Volkswagen Group is the world’s second-largest automaker by number of vehicles sold every year. Yet, by the measure of market cap, the German auto giant is worth only $90 billion euros ($109 billion), less than one-seventh of the world’s most valuable carmaker, Tesla, despite selling 16 times more cars than the Elon Musk-led company in 2020.
To reconcile the growing gap between sales and market valuation, Volkswagen (VWAPY) CEO Herbert Diess is considering spinning off the group’s most profitable brand, Porsche, as a public company as soon as next year, people familiar with the matter told Bloomberg.
Volkswagen hasn’t confirmed the plan. But in an interview last month, Diess expressed his frustration with Volkswagen’s sluggish valuation and the resulting lack of capital to pursue large projects, such as an organization-wide shift to electric vehicles.
“We haven’t sufficiently proved yet that we can hold our ground in the new competitive environment. Our valuation is still located in ‘old auto,'” Diess told Bloomberg News. “This leads to a grave disadvantage for us in terms of access to required resources.”
When Diess took the helm of Volkswagen in 2018, he promised shareholders to grow the carmaker’s valuation to 200 billion euros ($242 billion) by the end of 2019 and level with the likes of Apple and Amazon in the long term.
“Despite all efforts, we’re currently in a rather more difficult situation than in 2018, when I took office,” he said last month.
Porsche is the flagship brand in Volkswagen’s electrification effort, making it a perfect target for an IPO market hyped up by a slew of EV startups in recent years. In September 2019, Volkswagen debuted Porsche Taycan, a $100,000 electric sports sedan, which has won raving reviews from high-end EV customers, including Bill Gates.
Spinning off luxury car brands as individual companies is an proven strategy for large automobile conglomerates. In 2015, Stellantis, formerly Fiat Chrysler, listed Ferrari on the New York Stock Exchange in a $10 billion IPO. Ferrari’s market cap has nearly quadrupled since then.
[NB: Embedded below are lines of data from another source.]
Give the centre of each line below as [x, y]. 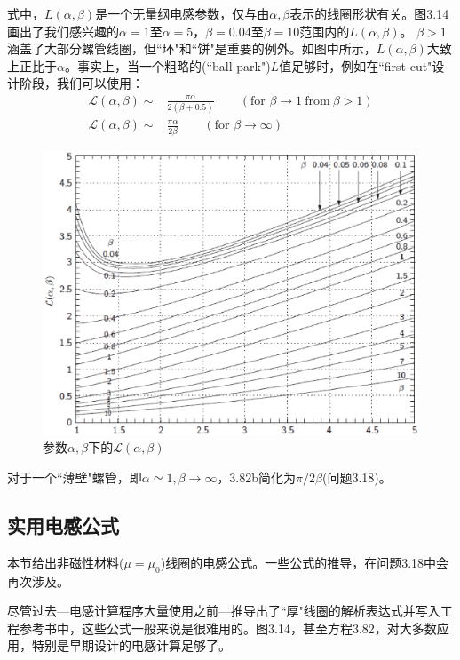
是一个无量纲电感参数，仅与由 [182, 13]
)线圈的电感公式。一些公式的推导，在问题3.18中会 [305, 562]
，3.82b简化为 [257, 477]
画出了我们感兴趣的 [63, 31]
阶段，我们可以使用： [81, 83]
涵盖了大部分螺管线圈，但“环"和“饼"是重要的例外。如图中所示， [192, 48]
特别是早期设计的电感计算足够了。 [131, 645]
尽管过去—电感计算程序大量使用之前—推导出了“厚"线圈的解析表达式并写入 [224, 611]
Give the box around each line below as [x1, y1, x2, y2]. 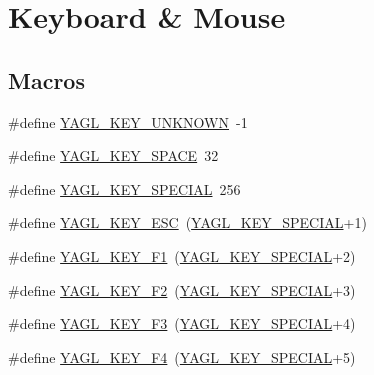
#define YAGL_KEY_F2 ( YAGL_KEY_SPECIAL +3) [8, 279, 356, 300]
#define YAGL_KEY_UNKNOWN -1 [8, 111, 248, 132]
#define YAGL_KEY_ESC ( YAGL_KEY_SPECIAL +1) [8, 212, 367, 233]
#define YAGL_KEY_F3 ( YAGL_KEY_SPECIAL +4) [8, 313, 356, 334]
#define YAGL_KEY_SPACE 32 [8, 145, 219, 166]
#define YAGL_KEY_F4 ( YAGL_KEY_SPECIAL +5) [8, 346, 356, 367]
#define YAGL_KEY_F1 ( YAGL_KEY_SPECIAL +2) [8, 245, 356, 266]
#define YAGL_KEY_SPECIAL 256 [8, 178, 241, 199]
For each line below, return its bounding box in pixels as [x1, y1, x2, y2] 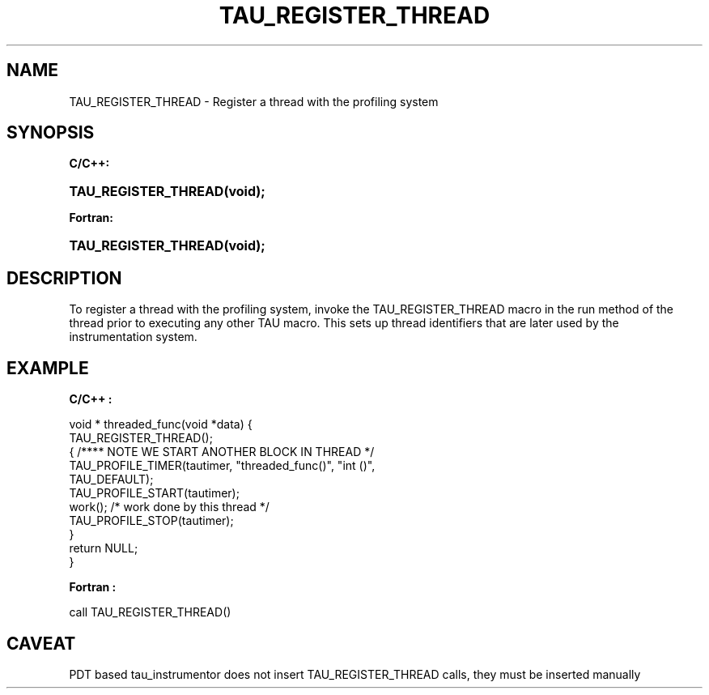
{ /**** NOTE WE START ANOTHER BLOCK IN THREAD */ [69, 445, 375, 459]
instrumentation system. [69, 330, 197, 344]
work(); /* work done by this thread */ [69, 500, 270, 514]
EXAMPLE [6, 357, 89, 378]
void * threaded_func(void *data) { [69, 417, 253, 432]
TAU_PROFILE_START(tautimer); [69, 486, 240, 501]
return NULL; [69, 541, 138, 556]
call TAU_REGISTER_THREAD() [69, 605, 231, 620]
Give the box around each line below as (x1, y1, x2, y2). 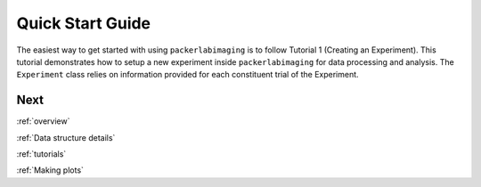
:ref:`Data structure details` (16, 132, 116, 142)
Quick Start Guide (16, 13, 151, 33)
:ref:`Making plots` (16, 165, 85, 175)
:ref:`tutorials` (16, 149, 67, 159)
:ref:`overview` (16, 116, 70, 126)
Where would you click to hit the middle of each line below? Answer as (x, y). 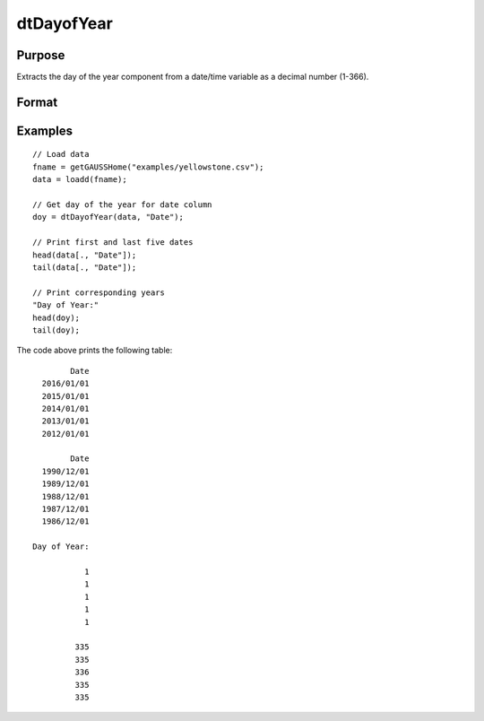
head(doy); (56, 317)
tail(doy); (56, 330)
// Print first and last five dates (113, 243)
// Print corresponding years (99, 292)
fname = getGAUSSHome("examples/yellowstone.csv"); (148, 167)
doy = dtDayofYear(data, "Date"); (108, 217)
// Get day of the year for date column (122, 205)
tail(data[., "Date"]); (85, 268)
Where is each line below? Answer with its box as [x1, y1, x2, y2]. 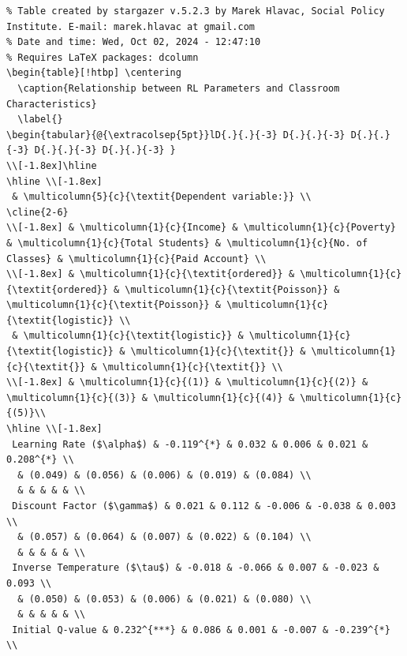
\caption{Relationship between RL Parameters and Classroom [17, 82, 340, 94]
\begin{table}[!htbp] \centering [6, 67, 181, 79]
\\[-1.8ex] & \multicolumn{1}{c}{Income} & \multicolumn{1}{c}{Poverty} [6, 222, 396, 234]
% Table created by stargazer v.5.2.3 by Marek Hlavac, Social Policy [6, 6, 385, 17]
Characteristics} [6, 98, 97, 110]
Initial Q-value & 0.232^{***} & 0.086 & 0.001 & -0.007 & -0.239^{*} [12, 624, 390, 635]
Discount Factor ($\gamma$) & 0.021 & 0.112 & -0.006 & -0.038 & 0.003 [12, 500, 396, 512]
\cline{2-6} [6, 206, 69, 218]
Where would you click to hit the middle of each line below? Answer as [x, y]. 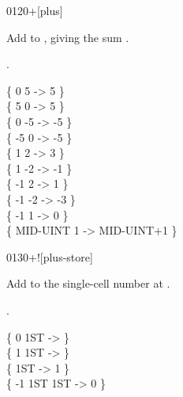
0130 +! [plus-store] [50, 256]
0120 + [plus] [35, 10]
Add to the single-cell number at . [88, 283]
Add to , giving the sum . [68, 37]
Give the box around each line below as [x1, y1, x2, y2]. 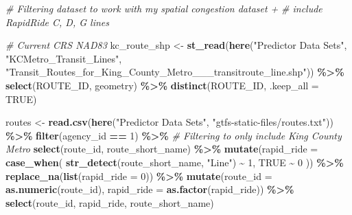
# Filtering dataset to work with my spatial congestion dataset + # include [5, 1, 322, 15]
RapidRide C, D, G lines [5, 14, 109, 29]
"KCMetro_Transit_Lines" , [5, 51, 122, 65]
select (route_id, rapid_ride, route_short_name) [5, 195, 214, 210]
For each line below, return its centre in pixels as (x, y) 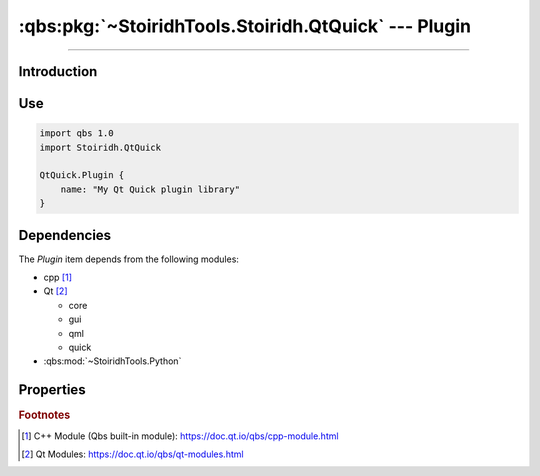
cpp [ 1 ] (58, 277)
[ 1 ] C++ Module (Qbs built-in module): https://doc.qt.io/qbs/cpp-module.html (180, 436)
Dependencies (65, 235)
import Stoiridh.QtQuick (100, 147)
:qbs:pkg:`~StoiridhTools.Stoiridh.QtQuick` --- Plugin (245, 26)
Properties (52, 390)
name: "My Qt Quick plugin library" (150, 189)
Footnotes (44, 415)
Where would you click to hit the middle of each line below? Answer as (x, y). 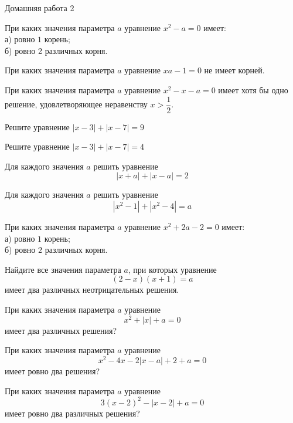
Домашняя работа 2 (40, 8)
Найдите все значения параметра (63, 269)
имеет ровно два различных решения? (72, 413)
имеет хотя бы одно (253, 89)
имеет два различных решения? (61, 330)
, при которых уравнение (172, 269)
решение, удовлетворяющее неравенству (76, 104)
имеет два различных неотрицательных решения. (92, 290)
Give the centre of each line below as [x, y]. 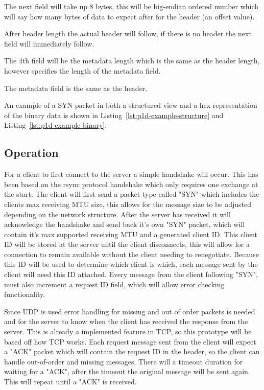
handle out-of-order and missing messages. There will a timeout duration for [124, 361]
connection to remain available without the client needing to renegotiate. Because [131, 254]
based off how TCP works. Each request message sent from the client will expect [130, 341]
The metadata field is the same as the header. [76, 88]
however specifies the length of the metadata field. [82, 70]
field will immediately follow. [49, 43]
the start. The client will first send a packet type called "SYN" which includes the [132, 194]
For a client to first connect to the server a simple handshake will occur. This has [131, 174]
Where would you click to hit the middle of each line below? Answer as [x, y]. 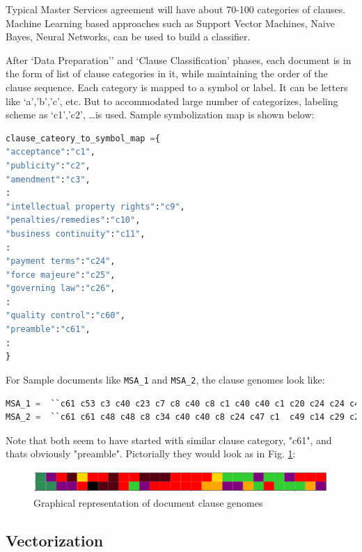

Bloomberg Intelligence analyst Michael Dean estimates that Porsche alone could be valued at as much as 110 billion euros ($133 billion), more than Volkswagen’s current market worth, should there be an IPO. Volkswagen Group owns 11 auto brands in total. Aside from the mass-market Volkswagen line, the group is also the parent company to Audi, SEAT, ŠKODA, Bentley, Bugatti, Lamborghini, Porsche, Ducati, Scania and MAN.
“A Volkswagen IPO of its Porsche brand would be a bold solution to generating much-needed shareholder value,” Dean wrote in a note to investors on Thursday, adding that Porsche’s plan to go 100 percent electric (except for the 911 model) by 2030 could “attract Tesla (TSLA)-like multiples while generating a Ferrari-like EBITA margin.”
Volkswagen and Porsche have a complicated past. Porsche’s founder, Ferdinand Porsche, designed the original VW Beetle. His descendants owned a controlling stake in Porsche, and his grandson, Ferdinand Piëch, became the chairman of Volkswagen in 1993.
In 2009, Volkswagen agreed to acquire 42 percent of Porsche for 3.3 billion euros ($4.7 billion) as a beginning of a gradual merger. The deal concluded in 2012 with VW buying the remaining 50.1 percent of Porsche’s automobile business for 4.46 billion euros ($5.6 billion).
If Porsche ends up taking the IPO route and hits a valuation of $133 billion like analysts predict, it would represent a ten-fold return for Volkswagen’s investment in the sports-carmaker.